Standard and Poor’s said it may downgrade CMPC’s A-minus rating within the next 90 days as the deal might increase the company’s debt.
CMPC’s board will ask shareholders to approve a share sale plan of $500 million and a bond issuance worth up to $500 million to fund the acquisition, according to a regulatory filing.
“The very positive outlook for the pulp market, as well as CMPC’s efficient management lead us to highlight this as a good acquisition for the company,” analysts at Bci Corredor de Bolsa said in a note to clients on Wednesday.
The Guaiba purchase would be one of the largest-ever acquisitions by a Chilean company and comes as the country grapples with the ravages of the global financial storm.
CMPC has a presence in Argentina, Colombia, Mexico, Peru and Uruguay and, before the Guaiba acquisition, was the second-largest Chilean pulp maker, behind Copec’s COP.SN Arauco forestry unit.
Itau said CMPC’s offer would value Guaiba at almost half the $3,000 per metric ton of pulp produced with existing assets and below the $2,400 per ton at which the brokerage values parent Fibria’s output per ton.
“Guaiba valuations might have been distorted by the size of Aracruz debt,” said Alves of Spinelli.
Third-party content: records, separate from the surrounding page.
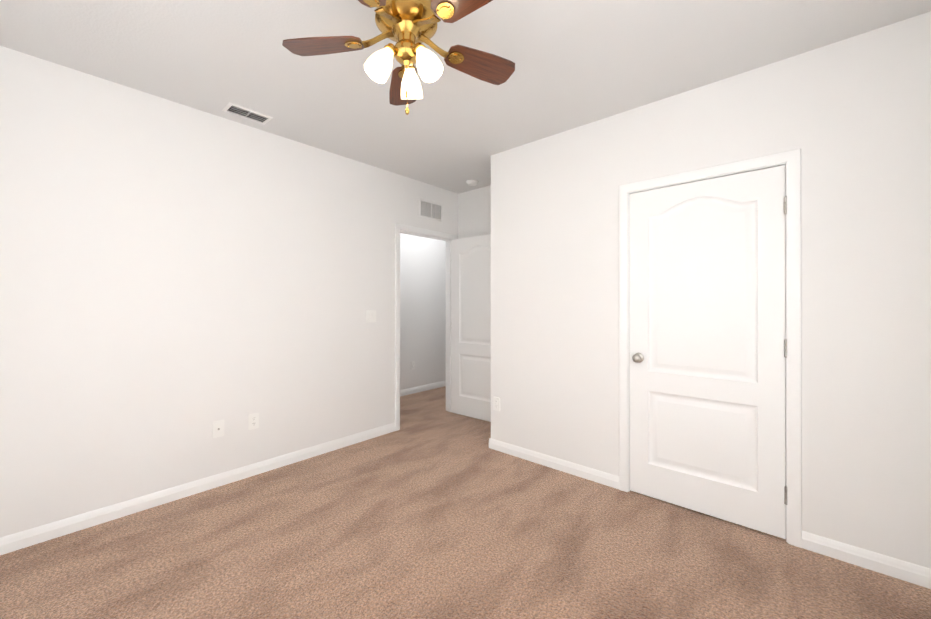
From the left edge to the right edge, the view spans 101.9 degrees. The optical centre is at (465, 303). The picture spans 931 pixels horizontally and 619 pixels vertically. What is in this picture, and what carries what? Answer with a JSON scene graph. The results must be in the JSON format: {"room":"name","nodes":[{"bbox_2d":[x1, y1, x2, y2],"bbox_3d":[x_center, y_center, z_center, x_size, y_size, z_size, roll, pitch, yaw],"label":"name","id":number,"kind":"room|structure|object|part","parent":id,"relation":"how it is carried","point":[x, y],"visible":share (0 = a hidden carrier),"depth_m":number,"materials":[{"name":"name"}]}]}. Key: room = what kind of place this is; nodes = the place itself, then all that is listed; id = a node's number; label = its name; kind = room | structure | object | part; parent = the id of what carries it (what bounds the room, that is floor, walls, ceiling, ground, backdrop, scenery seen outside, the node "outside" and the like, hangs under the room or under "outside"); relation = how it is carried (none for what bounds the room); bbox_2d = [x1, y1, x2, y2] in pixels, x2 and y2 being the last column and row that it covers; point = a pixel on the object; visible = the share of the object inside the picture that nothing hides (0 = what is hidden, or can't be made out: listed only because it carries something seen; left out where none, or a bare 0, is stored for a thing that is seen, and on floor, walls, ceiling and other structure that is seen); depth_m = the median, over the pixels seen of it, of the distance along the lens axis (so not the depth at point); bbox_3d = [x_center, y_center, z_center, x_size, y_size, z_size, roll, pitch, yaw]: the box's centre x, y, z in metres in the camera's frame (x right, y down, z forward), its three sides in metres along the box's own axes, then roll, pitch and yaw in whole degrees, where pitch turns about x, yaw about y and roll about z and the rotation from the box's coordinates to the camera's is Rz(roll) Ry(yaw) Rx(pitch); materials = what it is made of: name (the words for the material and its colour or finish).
{"room":"empty bedroom","nodes":[
{"label":"empty bedroom","id":0,"kind":"room"},
{"bbox_2d":[0,46,457,537],"bbox_3d":[-0.841,-0.013,3.794,0.120,2.620,6.340,0,0,41],"label":"wall","id":1,"kind":"structure","parent":0,"point":[177,280],"depth_m":2.46,"materials":[{"name":"paint"}]},
{"bbox_2d":[0,422,395,554],"bbox_3d":[-1.751,1.251,2.660,0.013,0.086,3.138,0,0,41],"label":"baseboard","id":2,"kind":"structure","parent":1,"relation":"attached to","point":[23,539],"depth_m":2.44,"materials":[{"name":"paint"}]},
{"bbox_2d":[212,420,223,437],"bbox_3d":[-1.744,0.889,2.668,0.016,0.117,0.072,0,0,41],"label":"outlet","id":3,"kind":"object","parent":1,"relation":"attached to","point":[218,428],"visible":1,"depth_m":2.66,"materials":[{"name":"plastic"}]},
{"bbox_2d":[248,413,258,429],"bbox_3d":[-1.594,0.890,2.843,0.009,0.117,0.072,0,0,41],"label":"electrical outlet","id":4,"kind":"object","parent":1,"relation":"attached to","point":[253,420],"visible":1,"depth_m":2.84,"materials":[{"name":"plastic"}]},
{"bbox_2d":[366,310,375,322],"bbox_3d":[-0.903,0.127,3.623,0.013,0.117,0.115,0,0,41],"label":"light switch","id":5,"kind":"object","parent":1,"relation":"attached to","point":[370,315],"visible":1,"depth_m":3.62,"materials":[{"name":"plastic"}]},
{"bbox_2d":[395,223,456,430],"bbox_3d":[-0.457,0.241,4.228,0.154,2.113,0.926,0,0,41],"label":"door frame","id":6,"kind":"structure","parent":1,"relation":"attached to","point":[420,232],"depth_m":4.06,"materials":[{"name":"paint"}]},
{"bbox_2d":[419,198,442,221],"bbox_3d":[-0.382,-1.037,4.219,0.008,0.200,0.360,0,0,41],"label":"air vent","id":7,"kind":"object","parent":1,"relation":"in","point":[428,209],"visible":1,"depth_m":4.21,"materials":[{"name":"metal"}]},
{"bbox_2d":[400,233,445,389],"bbox_3d":[-1.618,-0.011,4.561,0.120,2.620,6.460,0,0,41],"label":"wall","id":8,"kind":"structure","parent":0,"point":[423,303],"depth_m":5.55,"materials":[{"name":"paint"}]},
{"bbox_2d":[400,380,445,396],"bbox_3d":[-1.164,1.257,4.971,0.013,0.086,5.000,0,0,41],"label":"baseboard","id":9,"kind":"structure","parent":8,"relation":"attached to","point":[417,389],"depth_m":5.56,"materials":[{"name":"paint"}]},
{"bbox_2d":[0,386,930,618],"bbox_3d":[0.169,1.345,2.978,4.890,0.100,6.460,0,0,41],"label":"floor","id":10,"kind":"structure","parent":0,"point":[432,508],"depth_m":1.94,"materials":[{"name":"carpet"}]},
{"bbox_2d":[0,0,930,193],"bbox_3d":[0.169,-1.375,2.985,4.890,0.100,6.460,0,0,41],"label":"ceiling","id":11,"kind":"structure","parent":0,"point":[578,63],"depth_m":2.04,"materials":[{"name":"paint"}]},
{"bbox_2d":[222,102,272,124],"bbox_3d":[-1.524,-1.322,2.646,0.155,0.020,0.275,0,0,41],"label":"ceiling vent","id":12,"kind":"object","parent":11,"relation":"in","point":[229,105],"visible":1,"depth_m":2.63,"materials":[{"name":"metal"}]},
{"bbox_2d":[282,0,514,114],"bbox_3d":[-0.212,-1.041,1.488,0.951,0.575,0.992,0,0,41],"label":"ceiling fan","id":13,"kind":"object","parent":11,"relation":"hanging from","point":[409,27],"visible":1,"depth_m":1.50,"materials":[{"name":"brown wood"}]},
{"bbox_3d":[-0.580,-1.060,1.555,0.328,0.006,0.142,0,12,7],"label":"blade","id":14,"kind":"part","parent":13,"relation":"part of","materials":[{"name":"brown wood"}]},
{"label":"blade","id":15,"kind":"part","parent":13,"relation":"part of","materials":[{"name":"brown wood"}]},
{"bbox_3d":[-0.322,-0.938,1.468,0.094,0.118,0.094,32,-15,-24],"label":"lamp shade","id":16,"kind":"part","parent":13,"relation":"part of","materials":[{"name":"white glass"}]},
{"bbox_2d":[384,43,395,56],"bbox_3d":[-0.293,-0.996,1.483,0.048,0.028,0.048,32,-15,-24],"label":"socket","id":17,"kind":"object","parent":13,"relation":"attached to","point":[390,47],"depth_m":1.47,"materials":[{"name":"gold metal"}]},
{"bbox_3d":[-0.303,-1.059,1.853,0.142,0.006,0.328,-12,2,-11],"label":"blade","id":18,"kind":"part","parent":13,"relation":"part of","materials":[{"name":"brown wood"}]},
{"bbox_3d":[-0.233,-0.938,1.611,0.094,0.118,0.094,0,29,2],"label":"lamp shade","id":19,"kind":"part","parent":13,"relation":"part of","materials":[{"name":"white glass"}]},
{"bbox_2d":[414,42,425,54],"bbox_3d":[-0.181,-0.996,1.479,0.048,0.028,0.048,-33,-17,27],"label":"socket","id":20,"kind":"object","parent":13,"relation":"attached to","point":[417,46],"depth_m":1.46,"materials":[{"name":"gold metal"}]},
{"bbox_3d":[-0.159,-0.950,1.466,0.054,0.082,0.054,-33,-17,27],"label":"bulb","id":21,"kind":"part","parent":13,"relation":"part of","materials":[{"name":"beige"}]},
{"bbox_3d":[-0.153,-0.938,1.462,0.094,0.118,0.094,-33,-17,27],"label":"lamp shade","id":22,"kind":"part","parent":13,"relation":"part of","materials":[{"name":"white glass"}]},
{"bbox_3d":[0.018,-1.061,1.278,0.328,0.006,0.142,0,-12,43],"label":"blade","id":23,"kind":"part","parent":13,"relation":"part of","materials":[{"name":"brown wood"}]},
{"bbox_3d":[0.066,-1.060,1.682,0.328,0.006,0.142,0,-12,-29],"label":"blade","id":24,"kind":"part","parent":13,"relation":"part of","materials":[{"name":"brown wood"}]},
{"bbox_2d":[466,180,478,185],"bbox_3d":[0.075,-1.302,4.109,0.136,0.040,0.136,0,0,41],"label":"smoke detector","id":25,"kind":"object","parent":11,"relation":"attached to","point":[472,182],"visible":1,"depth_m":4.07,"materials":[{"name":"plastic"}]},
{"bbox_2d":[458,185,490,238],"bbox_3d":[1.331,-0.014,3.383,3.680,2.620,0.120,0,0,41],"label":"wall","id":26,"kind":"structure","parent":0,"point":[474,212],"depth_m":4.39,"materials":[{"name":"paint"}]},
{"bbox_2d":[451,234,490,421],"bbox_3d":[0.152,0.270,4.211,0.794,2.032,0.169,0,0,39],"label":"entry door","id":27,"kind":"structure","parent":26,"relation":"in","point":[470,326],"depth_m":4.26,"materials":[{"name":"paint"}]},
{"bbox_2d":[491,11,930,568],"bbox_3d":[1.448,-0.015,2.752,2.670,2.620,0.670,0,0,41],"label":"wall","id":28,"kind":"structure","parent":0,"point":[850,118],"depth_m":1.98,"materials":[{"name":"paint"}]},
{"bbox_2d":[493,397,499,410],"bbox_3d":[0.274,0.891,3.335,0.072,0.117,0.009,0,0,41],"label":"electrical outlet","id":29,"kind":"object","parent":28,"relation":"attached to","point":[496,403],"visible":1,"depth_m":3.33,"materials":[{"name":"plastic"}]},
{"bbox_2d":[489,438,618,488],"bbox_3d":[0.641,1.252,3.006,1.148,0.086,0.013,0,0,41],"label":"baseboard","id":30,"kind":"structure","parent":28,"relation":"attached to","point":[601,477],"depth_m":2.93,"materials":[{"name":"paint"}]},
{"bbox_2d":[629,165,785,538],"bbox_3d":[1.442,0.266,2.334,0.816,2.032,0.169,0,0,41],"label":"closet door","id":31,"kind":"structure","parent":28,"relation":"in","point":[706,346],"depth_m":2.28,"materials":[{"name":"paint"}]},
{"bbox_3d":[1.149,0.367,2.525,0.066,0.066,0.067,0,0,41],"label":"knob","id":32,"kind":"part","parent":31,"relation":"part of","materials":[{"name":"silver metal"}]},
{"bbox_2d":[619,149,801,547],"bbox_3d":[1.464,0.237,2.360,0.948,2.113,0.138,0,0,41],"label":"door frame","id":33,"kind":"structure","parent":28,"relation":"attached to","point":[790,160],"depth_m":2.04,"materials":[{"name":"paint"}]},
{"bbox_2d":[784,486,786,504],"bbox_3d":[1.745,1.041,2.054,0.015,0.100,0.043,0,0,41],"label":"closet door hinge","id":34,"kind":"object","parent":33,"relation":"attached to","point":[785,495],"visible":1,"depth_m":2.04,"materials":[{"name":"silver metal"}]},
{"bbox_2d":[784,339,786,357],"bbox_3d":[1.745,0.245,2.056,0.015,0.100,0.043,0,0,41],"label":"closet door hinge","id":35,"kind":"object","parent":33,"relation":"attached to","point":[785,348],"visible":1,"depth_m":2.04,"materials":[{"name":"silver metal"}]},
{"bbox_2d":[784,196,786,214],"bbox_3d":[1.745,-0.531,2.058,0.015,0.100,0.043,0,0,41],"label":"closet door hinge","id":36,"kind":"object","parent":33,"relation":"attached to","point":[785,205],"visible":1,"depth_m":2.04,"materials":[{"name":"silver metal"}]},
{"bbox_2d":[802,531,930,588],"bbox_3d":[1.945,1.250,1.854,0.440,0.086,0.013,0,0,41],"label":"baseboard","id":37,"kind":"structure","parent":28,"relation":"attached to","point":[919,575],"depth_m":1.83,"materials":[{"name":"paint"}]}
]}
Common shares of Fibria rose 1 percent to 29.99 reais in Sao Paulo. Aracruz reversed early gains and fell 0.3 percent to 4.02 reais.
Aracruz management had considered selling the Guaiba plant for a long time to help trim indebtedness.
Aracruz was one of several companies that posted hefty derivatives-related losses last year, when Brazil’s currency tumbled 33 percent against the dollar amid the global financial crisis.
“In our view, the deal does not make strategic sense for Fibria,” said Itau Securities analyst Marcos Assumpcao in a note to clients. It is “bringing a new competitor to Fibria’s backyard ... and sacrificing Fibria’s project with the fastest growth potential.”
Fibria Chief Financial Officer Marcos Grodetzky said in July the company will rely on asset sales and the freeze of some investments to cut net debt to the equivalent of 5.2 times its EBITDA, or earnings before interest, taxes, depreciation and amortization, next year.
The ratio of net debt to EBITDA is expected to be 7.7 this year. Chief Executive Carlos Aguiar also said Fibria’s factory capacity should remain unaltered for up to three years.